冤家会路窄,门户总相对。
这世间诸事,很多时候都是循着某种定律走的。
就像十七岁的叶榛。
虎作作的盘命运,浪花未起,记忆就被剪走了。如今二十四岁,命运盘她,话不多说,反手就是只大猪蹄子。
三水一工,江姓。
陆家独一份的异姓小孩儿,任性、骄纵,却漂亮得好像童话里走出来的小王子,令人很是妒羡。
叶榛心湖泛酸,皱着小脸想辛德瑞拉和食铁兽,也不知思维怎么发散的,竟觉得江致远是那受了女巫诅咒的小王子,白日为人,黑夜为兽。
还特么是食铁兽?
叶榛觉得自己脑子可能瓦特了。
念却随心而动,望着路灯下身形如青竹的人,甜甜地笑:“你好呀,食铁兽。”
她声音很脆,像风铃摇晃时的声音,叮叮当当的,跳跃着飘进江致远耳里。
回音再绕两圈儿,江小王子雷劈似的僵住了,“食铁兽?”
“对呀,蚩尤的坐骑。”叶榛笑得无辜而狡黠,梨涡藏着心虚。
她站在他的面前,瘦瘦小小的个子,却高高的仰着下巴,天真发问:“饿时能吃铁,凶时能打仗,你会吗?”
江致远觉得好笑:“你是小孩子吗?”
“我今年三岁。”叶榛理所当然的语气,后来她才知道,那晚江致远眼里的自己,像极了与恋人撒娇的小女友。
可是他依旧弯下了腰,视线与她齐平,“那三岁的榛榛知道达尔文吗?”
叶榛不答,却十分的警惕望着他,“榛榛很聪明的哦。”
食铁兽的嘴里吐不出象牙,小王子又生来高贵,玫瑰花瓣似的薄唇上涂满了毒药,见谁毒谁。
就算是可爱如小仙女的叶榛榛也不例外。
所以,他借着稀薄的月色,揉乱了小姑娘簪着海棠花的丸子头,语调故意绵长:“给榛榛安利呀,江哥哥可是最喜欢他了呢……”

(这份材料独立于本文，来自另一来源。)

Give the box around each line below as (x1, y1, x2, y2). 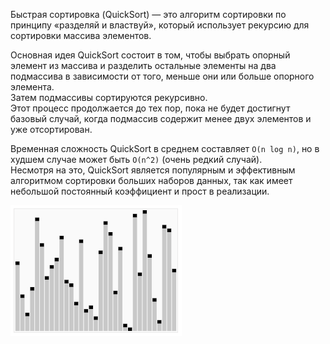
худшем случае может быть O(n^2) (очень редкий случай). (10, 154, 263, 165)
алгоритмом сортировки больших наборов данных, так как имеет (10, 175, 293, 186)
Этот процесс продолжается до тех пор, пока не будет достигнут (10, 102, 291, 114)
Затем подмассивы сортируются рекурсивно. (10, 92, 208, 103)
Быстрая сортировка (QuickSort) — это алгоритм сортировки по (10, 9, 287, 20)
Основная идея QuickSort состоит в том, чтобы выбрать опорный (10, 49, 291, 61)
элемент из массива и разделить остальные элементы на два (10, 60, 277, 71)
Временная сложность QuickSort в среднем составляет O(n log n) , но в (10, 143, 320, 154)
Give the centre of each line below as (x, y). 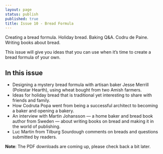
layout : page (18, 10)
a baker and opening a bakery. (43, 111)
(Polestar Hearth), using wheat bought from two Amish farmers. (77, 90)
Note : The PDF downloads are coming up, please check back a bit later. (78, 147)
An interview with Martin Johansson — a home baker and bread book (83, 116)
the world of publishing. (36, 126)
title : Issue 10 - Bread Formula (39, 23)
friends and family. (31, 100)
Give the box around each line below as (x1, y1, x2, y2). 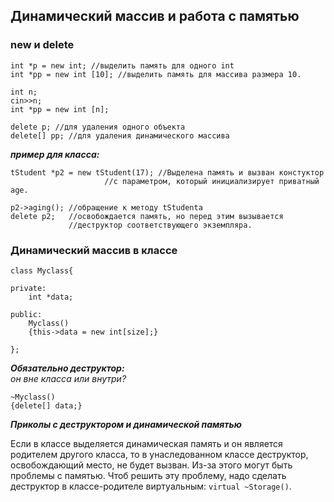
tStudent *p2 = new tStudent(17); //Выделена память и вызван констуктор (10, 167, 325, 178)
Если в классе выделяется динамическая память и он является (10, 437, 283, 449)
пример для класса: (10, 148, 100, 160)
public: (10, 309, 43, 319)
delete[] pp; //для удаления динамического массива (10, 130, 230, 141)
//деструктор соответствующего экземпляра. (68, 220, 253, 230)
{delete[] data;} (10, 400, 83, 411)
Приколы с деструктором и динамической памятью (10, 418, 242, 430)
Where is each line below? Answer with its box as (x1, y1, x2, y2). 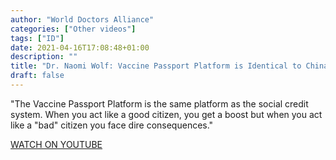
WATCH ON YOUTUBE (10, 138, 103, 150)
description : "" (10, 52, 78, 62)
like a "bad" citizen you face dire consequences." (10, 119, 214, 131)
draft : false (10, 71, 65, 81)
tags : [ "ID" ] (10, 33, 65, 43)
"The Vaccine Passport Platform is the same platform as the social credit (10, 97, 309, 110)
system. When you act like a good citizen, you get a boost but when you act (10, 108, 323, 120)
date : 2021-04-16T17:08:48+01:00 (10, 42, 150, 53)
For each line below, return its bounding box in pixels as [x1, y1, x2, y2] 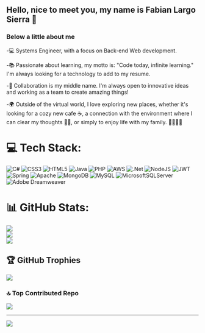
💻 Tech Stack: [6, 141, 82, 155]
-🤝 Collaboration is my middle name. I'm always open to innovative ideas [6, 82, 189, 89]
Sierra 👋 [6, 15, 37, 25]
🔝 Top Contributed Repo [6, 289, 79, 298]
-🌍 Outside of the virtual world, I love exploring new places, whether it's [6, 100, 189, 108]
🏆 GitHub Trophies [6, 255, 81, 265]
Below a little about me [6, 33, 75, 41]
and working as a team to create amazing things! [6, 88, 129, 96]
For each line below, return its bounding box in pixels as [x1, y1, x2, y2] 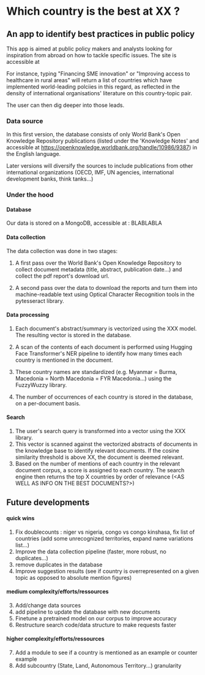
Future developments [6, 497, 90, 508]
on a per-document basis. [15, 399, 81, 407]
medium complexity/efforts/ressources [6, 588, 109, 595]
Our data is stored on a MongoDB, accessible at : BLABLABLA [6, 219, 162, 227]
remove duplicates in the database [15, 561, 103, 568]
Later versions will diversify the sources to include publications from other [6, 162, 193, 170]
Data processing [6, 311, 50, 319]
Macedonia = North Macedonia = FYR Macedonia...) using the [15, 375, 172, 382]
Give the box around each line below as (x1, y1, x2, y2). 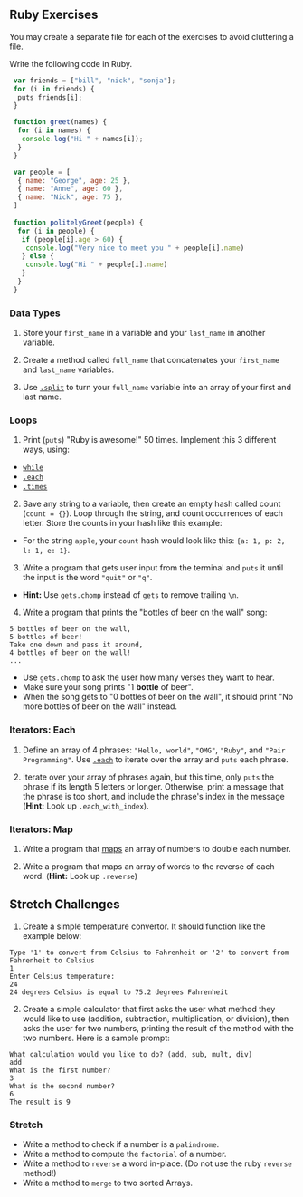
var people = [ (13, 168, 71, 177)
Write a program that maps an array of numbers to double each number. (22, 844, 291, 854)
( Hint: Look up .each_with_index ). (22, 800, 149, 811)
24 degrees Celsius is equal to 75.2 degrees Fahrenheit (9, 987, 229, 997)
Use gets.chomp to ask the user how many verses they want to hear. (22, 672, 275, 683)
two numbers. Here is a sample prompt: (22, 1032, 170, 1043)
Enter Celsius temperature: (9, 972, 116, 981)
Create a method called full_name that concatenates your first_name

叶榛寒毛倒立,像只受到威胁的小奶猫,绷着瘦削的背,随时准备挠人。
江致远眼底分明掩着笑,却故意板着脸用食指点点她:“就他的进化论而言,你我都属同一生物种,所以没道理就我一人演化成食铁兽,对吧?”
叶榛想了下,好像是这么这个道理,她问:“江先生,你的眼睛有告诉你,我是女孩子吗?”
江致远站在路灯下,对叶榛笑得温柔,说:“我只是个普通人,看不见更深层次的东西,所以每天目所能及的,都只是万物的表面。”
“江致远,你大爷的!”
愤怒的小奶猫总算想起邻居家小孩儿的全名,却只顾着像蹦豆一样跳起来,试图锤爆他的狗头。
她和他,不多不少,三十公分的差距。
书上说,这是最萌身高差。
有多萌呢?
萌到江致远只要稍稍低头,就能看见她忽闪的长睫,宛若振翅欲飞的蝴蝶,一个晃神儿,就落在了谁的心尖上。
平静的心湖瞬时掀起巨浪,像是有什么不得了的东西,坠了进去。
江致远被这浪掀得凭空绊了脚,踉跄着退开半步,伸出手,按住叶榛毛茸茸的脑袋,也按住躁动不已的心脏。
他蹙着眉毛,认真纠正她:“是食铁兽,不是大爷。”
挥着手臂挣扎的小姑娘更甚,拳打脚踢,却始终碰不到他的衣角。
江致远忍不住笑,手掌蹭着她温软的发,神情温润,陌上无双。
他想起十七岁的叶榛。
个子娇小,猫儿似的,一只手就能按住,性子也软。